Surrogate indices (Athey-Chetty-Imbens-Kang, NBER WP 26463, 2019) use short-term measurements as proxies for long-term outcomes. Imbens, Kallus, Mao & Wang show that under a completeness condition, the surrogate-index estimand is identical to a proximal-causal-inference (PCI) estimand using the same short-term variables as proxies for an unobserved confounder.

r = sp.bridge(
    kind="surrogate_pci", data=df,
    long_term="revenue_24mo", short_term=["dau_90d", "retention_90d"],
    treat="feature_flag", covariates=["pre_dau", "pre_purch"],
)

Why this matters: You get two totally different identification arguments for the same number. If they agree, you can trust the long-term extrapolation; if they disagree, your surrogates are either incomplete (miss relevant confounding) or mis-selected (the bridge function is not identified).


When to reach for bridges

  1. Before a PhD/prof audience, to hedge across identification frameworks — "we report the DR-combined estimate; both paths agree."
  2. In a policy report, to show the answer is robust to methodology choice.
  3. In internal A/B-testing tools, to catch nuisance-model misspecification via cross-path disagreement.
  4. In replication studies, to stress-test a prior paper's single path against an alternative.

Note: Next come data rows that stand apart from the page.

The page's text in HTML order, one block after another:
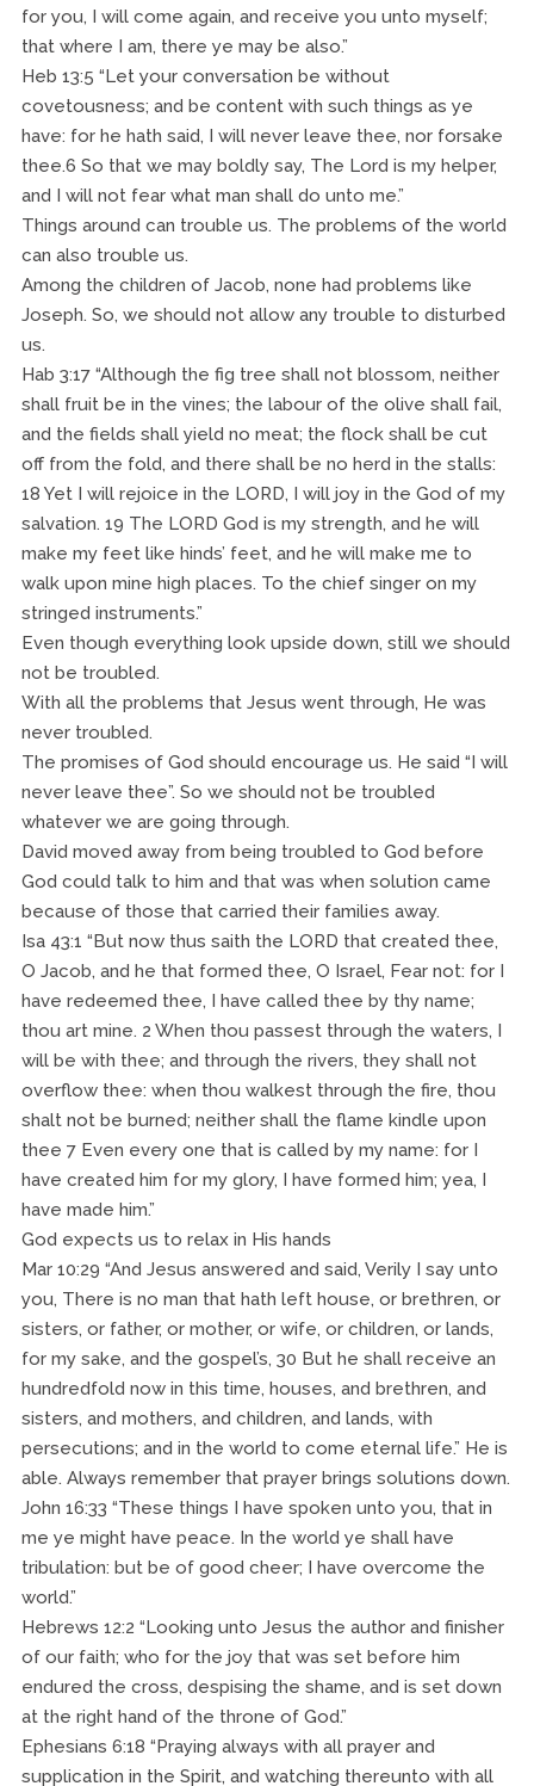
for you, I will come again, and receive you unto myself;
that where I am, there ye may be also.”
Heb 13:5 “Let your conversation be without
covetousness; and be content with such things as ye
have: for he hath said, I will never leave thee, nor forsake
thee.6 So that we may boldly say, The Lord is my helper,
and I will not fear what man shall do unto me.”
Things around can trouble us. The problems of the world
can also trouble us.
Among the children of Jacob, none had problems like
Joseph. So, we should not allow any trouble to disturbed
us.
Hab 3:17 “Although the fig tree shall not blossom, neither
shall fruit be in the vines; the labour of the olive shall fail,
and the fields shall yield no meat; the flock shall be cut
off from the fold, and there shall be no herd in the stalls:
18 Yet I will rejoice in the LORD, I will joy in the God of my
salvation. 19 The LORD God is my strength, and he will
make my feet like hinds’ feet, and he will make me to
walk upon mine high places. To the chief singer on my
stringed instruments.”
Even though everything look upside down, still we should
not be troubled.
With all the problems that Jesus went through, He was
never troubled.
The promises of God should encourage us. He said “I will
never leave thee”. So we should not be troubled
whatever we are going through.
David moved away from being troubled to God before
God could talk to him and that was when solution came
because of those that carried their families away.
Isa 43:1 “But now thus saith the LORD that created thee,
O Jacob, and he that formed thee, O Israel, Fear not: for I
have redeemed thee, I have called thee by thy name;
thou art mine. 2 When thou passest through the waters, I
will be with thee; and through the rivers, they shall not
overflow thee: when thou walkest through the fire, thou
shalt not be burned; neither shall the flame kindle upon
thee 7 Even every one that is called by my name: for I
have created him for my glory, I have formed him; yea, I
have made him.”
God expects us to relax in His hands
Mar 10:29 “And Jesus answered and said, Verily I say unto
you, There is no man that hath left house, or brethren, or
sisters, or father, or mother, or wife, or children, or lands,
for my sake, and the gospel’s, 30 But he shall receive an
hundredfold now in this time, houses, and brethren, and
sisters, and mothers, and children, and lands, with
persecutions; and in the world to come eternal life.” He is
able. Always remember that prayer brings solutions down.
John 16:33 “These things I have spoken unto you, that in
me ye might have peace. In the world ye shall have
tribulation: but be of good cheer; I have overcome the
world.”
Hebrews 12:2 “Looking unto Jesus the author and finisher
of our faith; who for the joy that was set before him
endured the cross, despising the shame, and is set down
at the right hand of the throne of God.”
Ephesians 6:18 “Praying always with all prayer and
supplication in the Spirit, and watching thereunto with all
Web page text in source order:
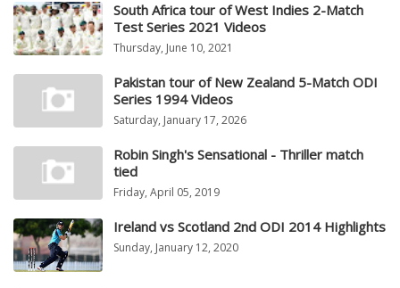
South Africa tour of West Indies 2-Match
Test Series 2021 Videos
Thursday, June 10, 2021
Pakistan tour of New Zealand 5-Match ODI
Series 1994 Videos
Saturday, January 17, 2026
Robin Singh's Sensational - Thriller match
tied
Friday, April 05, 2019
Ireland vs Scotland 2nd ODI 2014 Highlights
Sunday, January 12, 2020
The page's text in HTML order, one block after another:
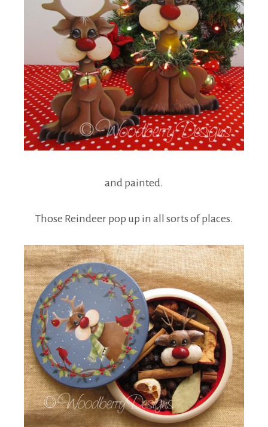
and painted.
Those Reindeer pop up in all sorts of places.
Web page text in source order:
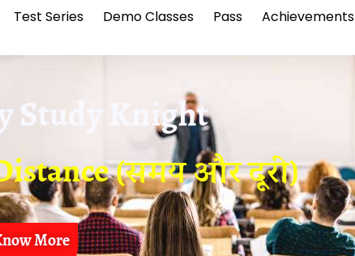
Test Series Demo Classes Pass Achievements
Study Knight
(समय और दूरी)
More
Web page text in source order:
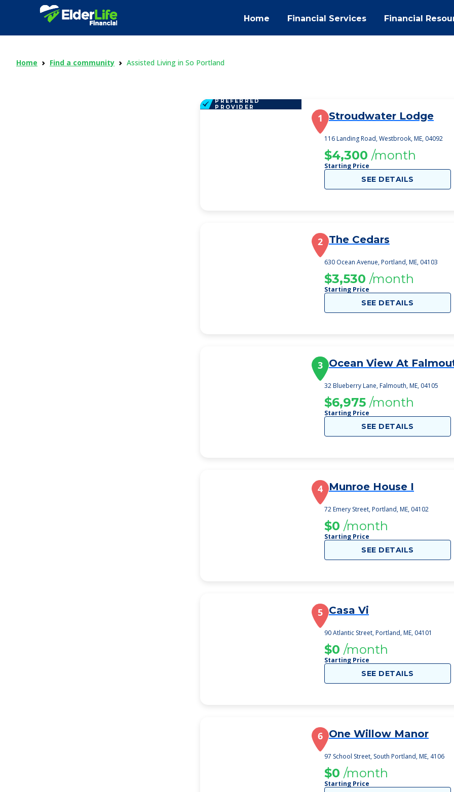
Home Financial Services Financial
Home Find a community Assisted Living in So Portland
PREFERRED
PROVIDER
1 Stroudwater Lodge
116 Landing Road, Westbrook, ME, 04092
$4,300 /month
Starting Price
SEE DETAILS
2 The Cedars
630 Ocean Avenue, Portland, ME, 04103
$3,530 /month
Starting Price
SEE DETAILS
3 Ocean View At
32 Blueberry Lane, Falmouth, ME, 04105
$6,975 /month
Starting Price
SEE DETAILS
4 Munroe House I
72 Emery Street, Portland, ME, 04102
$0 /month
Starting Price
SEE DETAILS
5 Casa Vi
90 Atlantic Street, Portland, ME, 04101
$0 /month
Starting Price
SEE DETAILS
6 One Willow Manor
97 School Street, South Portland, ME, 4106
$0 /month
Starting Price
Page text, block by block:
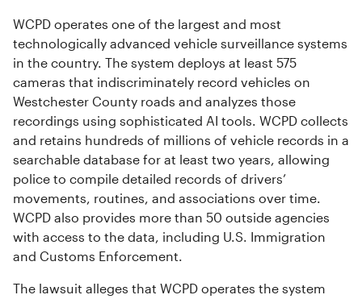
WCPD operates one of the largest and most
technologically advanced vehicle surveillance systems
in the country. The system deploys at least 575
cameras that indiscriminately record vehicles on
Westchester County roads and analyzes those
recordings using sophisticated AI tools. WCPD collects
and retains hundreds of millions of vehicle records in a
searchable database for at least two years, allowing
police to compile detailed records of drivers’
movements, routines, and associations over time.
WCPD also provides more than 50 outside agencies
with access to the data, including U.S. Immigration
and Customs Enforcement.
The lawsuit alleges that WCPD operates the system
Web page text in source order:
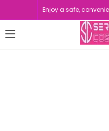
Enjoy a safe,
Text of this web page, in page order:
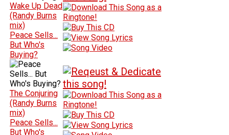
Wake Up Dead
(Randy Burns
mix)
Peace Sells...
But Who's
Buying?
The Conjuring
(Randy Burns
mix)
Peace Sells...
But Who's
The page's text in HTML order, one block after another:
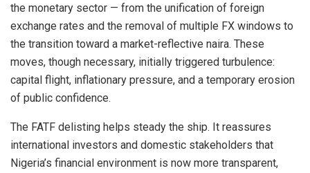
the monetary sector — from the unification of foreign
exchange rates and the removal of multiple FX windows to
the transition toward a market-reflective naira. These
moves, though necessary, initially triggered turbulence:
capital flight, inflationary pressure, and a temporary erosion
of public confidence.
The FATF delisting helps steady the ship. It reassures
international investors and domestic stakeholders that
Nigeria’s financial environment is now more transparent,
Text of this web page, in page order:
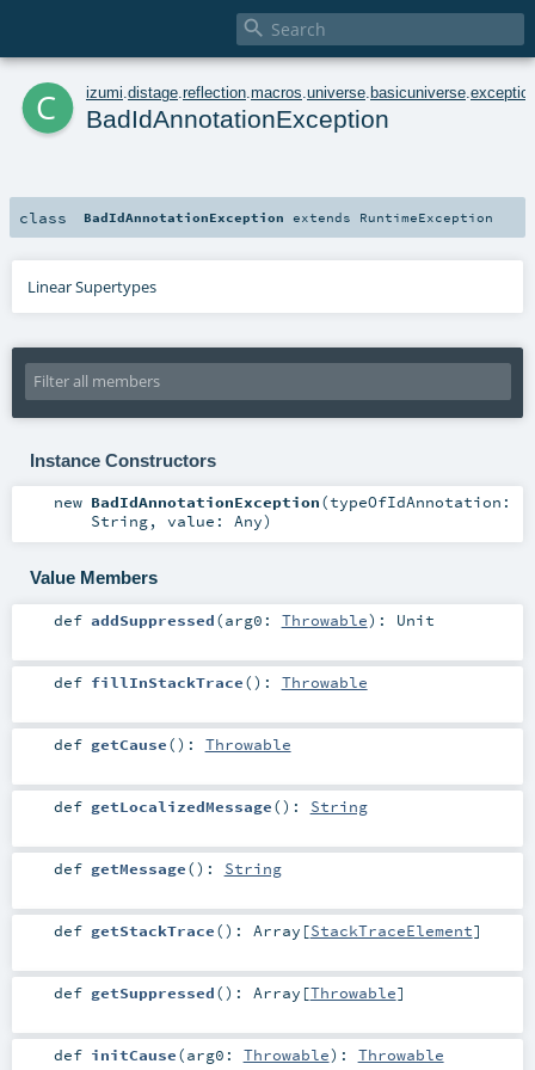

c izumi distage reflection macros universe basicuniverse
BadIdAnnotationException
class BadIdAnnotationException extends RuntimeException
Linear Supertypes
Instance Constructors
new BadIdAnnotationException(typeOfIdAnnotation:
String, value: Any)
Value Members
def addSuppressed(arg0: Throwable) : Unit
def fillInStackTrace() : Throwable
def getCause() : Throwable
def getLocalizedMessage() : String
def getMessage() : String
def getStackTrace() : Array [StackTraceElement]
def getSuppressed() : Array [Throwable]
def initCause(arg0: Throwable) : Throwable
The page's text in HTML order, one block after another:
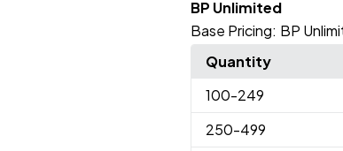
BP Unlimited
Base Pricing: BP
Quantity
100-249
250-499
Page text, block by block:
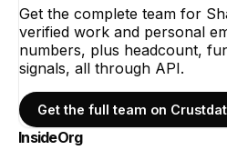
Get the complete team for
verified work and personal
numbers, plus headcount,
signals, all through API.
Get the full team on
InsideOrg
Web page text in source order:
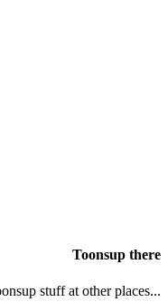
Toonsup there
stuff at other places...
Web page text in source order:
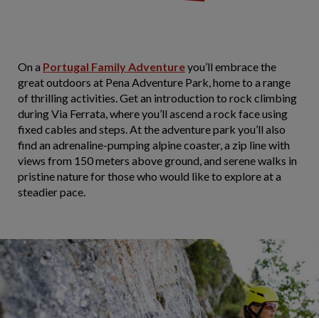
On a Portugal Family Adventureyou’ll embrace the
great outdoors at Pena Adventure Park, home to a range
of thrilling activities. Get an introduction to rock climbing
during Via Ferrata, where you’ll ascend a rock face using
fixed cables and steps. At the adventure park you’ll also
find an adrenaline-pumping alpine coaster, a zip line with
views from 150 meters above ground, and serene walks in
pristine nature for those who would like to explore at a
steadier pace.
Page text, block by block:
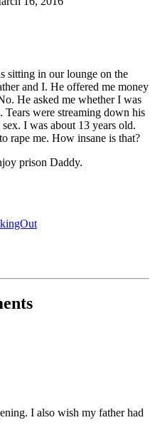
sitting in our lounge on the
and I. He offered me money
He asked me whether I was
Tears were streaming down his
I was about 13 years old.
rape me. How insane is that?
prison Daddy.
I also wish my father had
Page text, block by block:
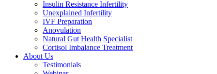
Insulin Resistance Infertility
Unexplained Infertility
IVF Preparation
Anovulation
Natural Gut Health Specialist
Cortisol Imbalance Treatment
About Us
Testimonials

Every bridge is wired into sp.list_functions(), so LLM agents can discover them by searching e.g. "doubly robust", "synthetic control", or "surrogate" — the tags in each spec make the cross-references explicit.

sp.search_functions("bridge")   # all six + the dispatcher
sp.describe_function("bridge")  # curated JSON schema

This guide corresponds to v1.3+ of StatsPAI; the bridge module statspai.bridge is stable and will not see breaking API changes in 1.x.